Remdesivir given fast-track approval to treat Coronavirus


The U.K. approved using Gilead Sciences Inc.'s antiviral drug remdesivir for some patients hospitalized with Covid-19 after a study showed it can speed their recovery.

In the United Kingdom, the Recovery trial looking at using this drug in patients remains open, but another one, using it in frontline NHS staff to prevent rather than treat infections, has paused recruiting more volunteers. The majority of patients in either treatment arm were a grade 4 on the ordinal scale: receiving low-flow supplemental oxygen. In addition, more patients in the 10-day group required high-flow oxygen support. But the researchers noted the differences in mortality were not statistically significant.

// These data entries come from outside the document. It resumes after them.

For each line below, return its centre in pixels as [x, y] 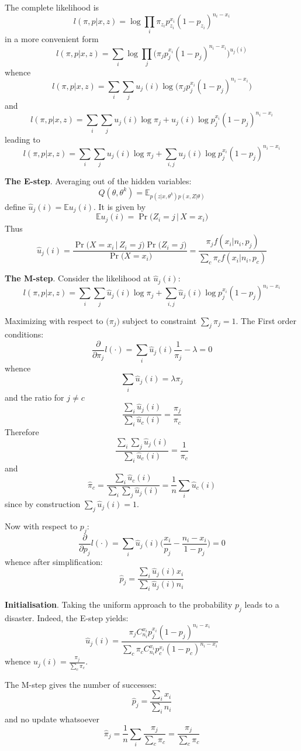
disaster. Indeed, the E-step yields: [67, 617]
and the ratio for [34, 397]
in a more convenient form [52, 39]
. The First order [266, 320]
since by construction [43, 504]
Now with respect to [41, 526]
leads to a [262, 604]
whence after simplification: [54, 561]
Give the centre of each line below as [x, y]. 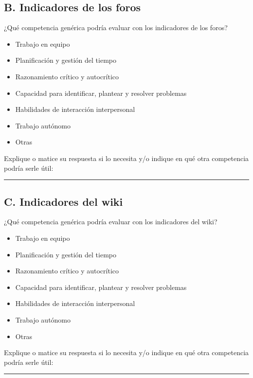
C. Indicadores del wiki [63, 201]
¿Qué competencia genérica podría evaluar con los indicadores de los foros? [116, 27]
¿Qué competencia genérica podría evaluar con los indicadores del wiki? [111, 222]
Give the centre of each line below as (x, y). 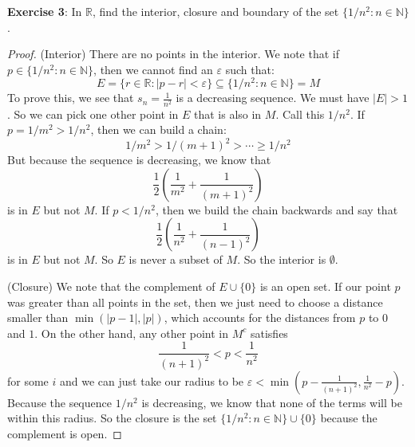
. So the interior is (282, 259)
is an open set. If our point (325, 286)
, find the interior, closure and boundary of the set (215, 11)
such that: (250, 69)
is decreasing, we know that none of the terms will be (272, 402)
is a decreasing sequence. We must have (273, 98)
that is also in (227, 114)
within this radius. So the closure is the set (112, 418)
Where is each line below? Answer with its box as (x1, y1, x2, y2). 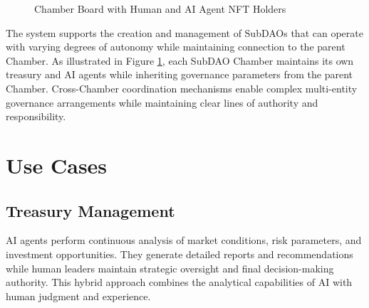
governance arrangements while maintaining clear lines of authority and (6, 95, 318, 110)
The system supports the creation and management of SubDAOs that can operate (6, 25, 363, 40)
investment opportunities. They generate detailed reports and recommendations (6, 246, 353, 261)
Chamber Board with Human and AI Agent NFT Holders (34, 1, 286, 16)
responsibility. (6, 109, 66, 124)
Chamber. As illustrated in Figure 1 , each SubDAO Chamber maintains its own (6, 53, 354, 68)
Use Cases (6, 150, 108, 179)
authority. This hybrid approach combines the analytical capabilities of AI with (6, 275, 353, 290)
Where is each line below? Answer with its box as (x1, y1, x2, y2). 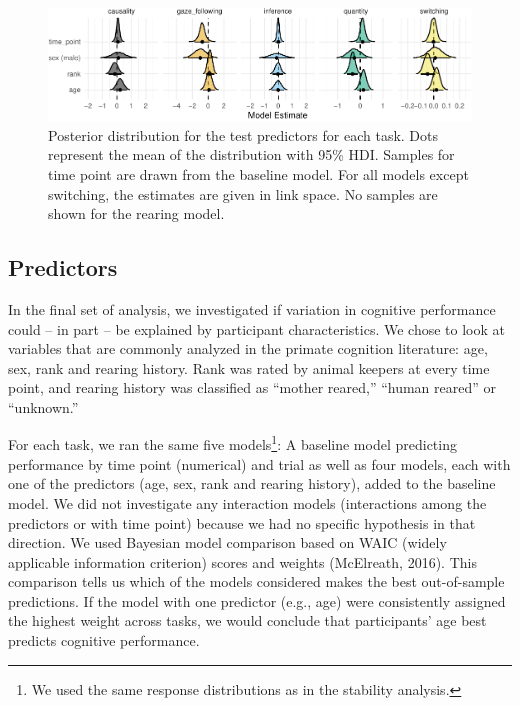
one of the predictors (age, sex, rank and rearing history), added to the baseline (8, 473, 496, 494)
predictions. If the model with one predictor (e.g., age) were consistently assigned (8, 590, 506, 611)
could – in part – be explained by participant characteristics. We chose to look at (8, 318, 505, 339)
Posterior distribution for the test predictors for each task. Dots (48, 124, 439, 145)
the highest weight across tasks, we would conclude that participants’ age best (8, 610, 487, 631)
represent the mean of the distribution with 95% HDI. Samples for (48, 144, 455, 165)
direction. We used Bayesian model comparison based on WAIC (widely (8, 532, 447, 553)
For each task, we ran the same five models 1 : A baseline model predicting (8, 431, 457, 455)
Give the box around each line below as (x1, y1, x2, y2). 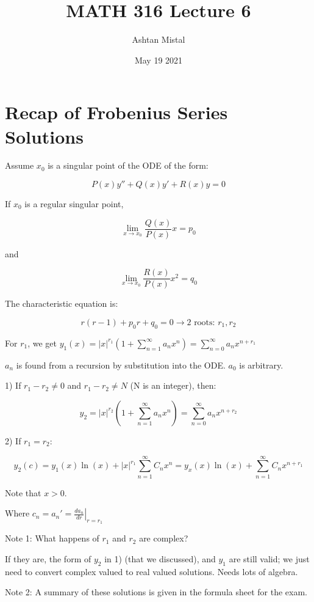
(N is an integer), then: (130, 379, 216, 392)
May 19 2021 (134, 53, 183, 66)
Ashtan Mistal (132, 33, 185, 46)
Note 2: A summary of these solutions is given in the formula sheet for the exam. (5, 585, 307, 598)
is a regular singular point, (24, 197, 124, 210)
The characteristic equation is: (5, 297, 118, 310)
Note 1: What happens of (5, 532, 99, 545)
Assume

About a week later, the Japanese government had also granted regulatory approval of remdesivir, which will be sold under the brand Veklury, as a treatment for covid-19 under an exceptional approval pathway. While the remidesivir group recovered in 11 days, people who were on placebo took 11 days to be cured.

There were serious adverse events in 114 (21.1%) of the patients in the remdesivir group and in 141 (27%) in the placebo group.

"There were 28 serious respiratory failure adverse events in the remdesivir group (5.2% of patients) and 42 in the placebo group (8.0% of patients)".

A drug due to be trialled on selected NHS patients could be the "biggest step forward in the treatment of coronavirus since the crisis began", the health secretary has said.

Gilead Sciences Inc's antiviral drug is now undergoing large global clinical trials, including in the United Kingdom, and early data suggests it can cut recovery time by about four days.

Britain will provide the anti-viral drug remdesivir to certain COVID-19 patients that it is most likely to benefit as part of a collaboration with manufacturer Gilead Sciences, the health ministry said on Tuesday.

"Analysis of the relationship between remdesivir use and clinical status may also have implications for elucidation of the pathogenesis of SARS-CoV-2", they noted.

The study also suggested a survival benefit, with a 14-day mortality rate of 7 per cent for the group receiving remdesivir compared to almost 12 per cent for the placebo group.

"Further evaluation of this subgroup and of other high-risk groups, such as immunocompromised persons, is needed to determine the shortest effective duration of therapy", they concluded.